[Collected data entries]
::::::::

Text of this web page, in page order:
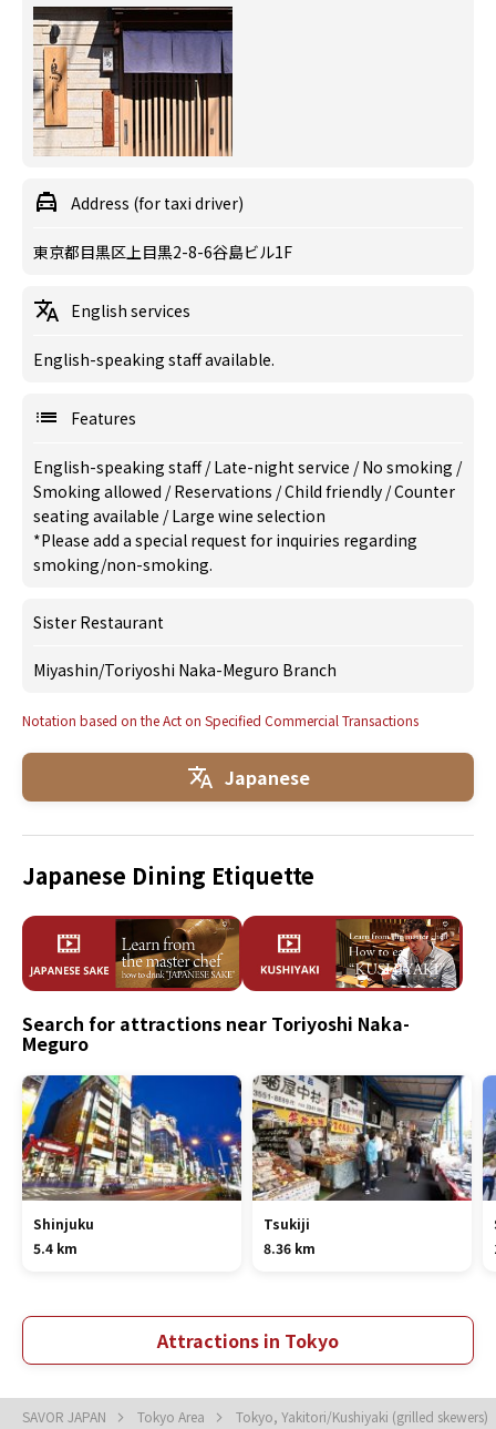
Address (for taxi driver)
東京都目黒区上目黒2-8-6谷島ビル1F
English services
English-speaking staff available.
Features
English-speaking staff/Late-night service /No smoking /
Smoking allowed /Reservations /Child friendly /Counter
seating available /Large wine selection
*Please add a special request for inquiries regarding
smoking/non-smoking.
Sister Restaurant
Miyashin/Toriyoshi Naka-Meguro Branch
Notation based on the Act on Specified Commercial Transactions
Japanese
Japanese Dining Etiquette
Search for attractions near Toriyoshi Naka-
Meguro
Shinjuku
5.4 km
Tsukiji
8.36 km
Attractions in Tokyo
SAVOR JAPAN Tokyo Area Tokyo, Yakitori/Kushiyaki (grilled skewers)

::::::::

# Assignment
Only the final stretch of the entries above is needed: print exactly the lines from the line containing "Notation based on" through the last one.

# Written solution
Notation based on the Act on Specified Commercial Transactions
Japanese
Japanese Dining Etiquette
Search for attractions near Toriyoshi Naka-
Meguro
Shinjuku
5.4 km
Tsukiji
8.36 km
Attractions in Tokyo
SAVOR JAPAN Tokyo Area Tokyo, Yakitori/Kushiyaki (grilled skewers)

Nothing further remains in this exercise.